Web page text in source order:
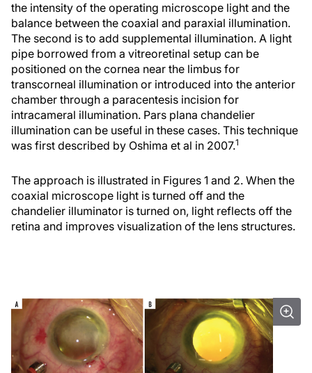
the intensity of the operating microscope light and the
balance between the coaxial and paraxial illumination.
The second is to add supplemental illumination. A light
pipe borrowed from a vitreoretinal setup can be
positioned on the cornea near the limbus for
transcorneal illumination or introduced into the anterior
chamber through a paracentesis incision for
intracameral illumination. Pars plana chandelier
illumination can be useful in these cases. This technique
was first described by Oshima et al in 2007.1
The approach is illustrated in Figures 1 and 2. When the
coaxial microscope light is turned off and the
chandelier illuminator is turned on, light reflects off the
retina and improves visualization of the lens structures.
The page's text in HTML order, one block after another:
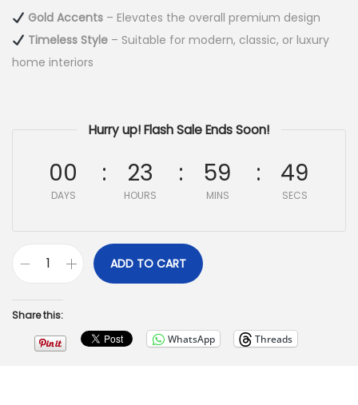
Gold Accents– Elevates the overall premium design
Timeless Style– Suitable for modern, classic, or luxury
home interiors
Hurry up! Flash Sale Ends Soon!
00
DAYS
23
HOURS
59
MINS
47
SECS
ADD TO CART
Share this:
WhatsApp
Threads
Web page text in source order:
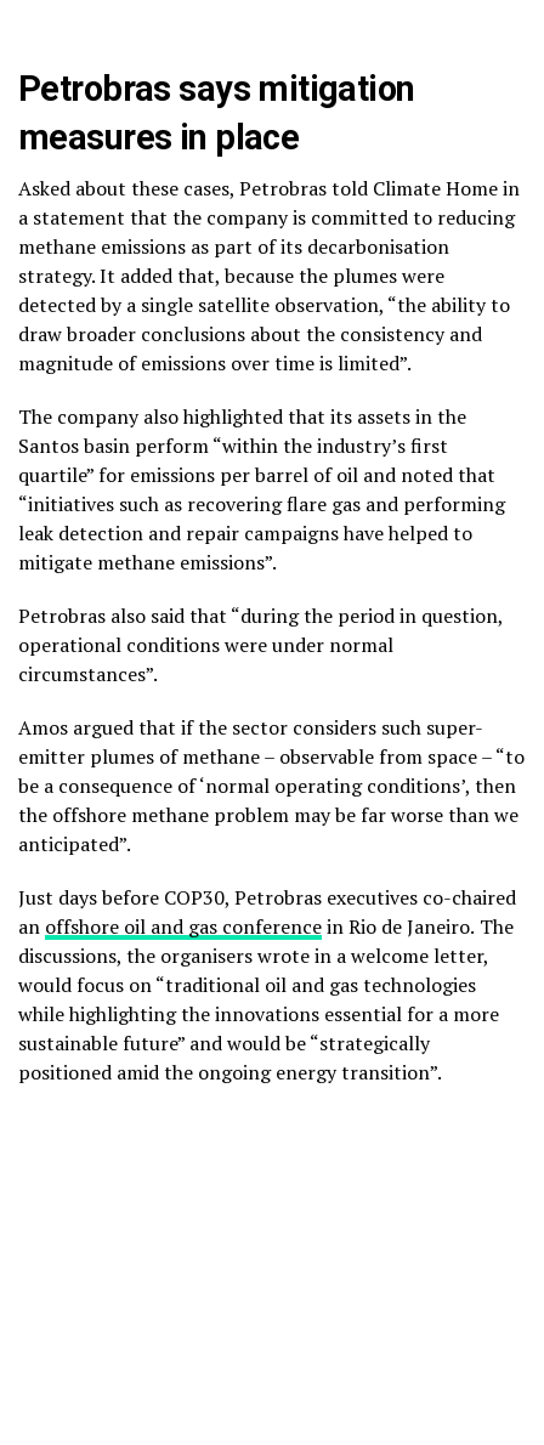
====
Problem details
Wherever a picture appears in the listing above, drop it, and restate the rest exactly.

Result of this exercise
Web page text in source order:
the intensity of the operating microscope light and the
balance between the coaxial and paraxial illumination.
The second is to add supplemental illumination. A light
pipe borrowed from a vitreoretinal setup can be
positioned on the cornea near the limbus for
transcorneal illumination or introduced into the anterior
chamber through a paracentesis incision for
intracameral illumination. Pars plana chandelier
illumination can be useful in these cases. This technique
was first described by Oshima et al in 2007.1
The approach is illustrated in Figures 1 and 2. When the
coaxial microscope light is turned off and the
chandelier illuminator is turned on, light reflects off the
retina and improves visualization of the lens structures.
The page's text in HTML order, one block after another:
Gold Accents– Elevates the overall premium design
Timeless Style– Suitable for modern, classic, or luxury
home interiors
Hurry up! Flash Sale Ends Soon!
00
DAYS
23
HOURS
59
MINS
47
SECS
ADD TO CART
Share this:
WhatsApp
Threads
Web page text in source order:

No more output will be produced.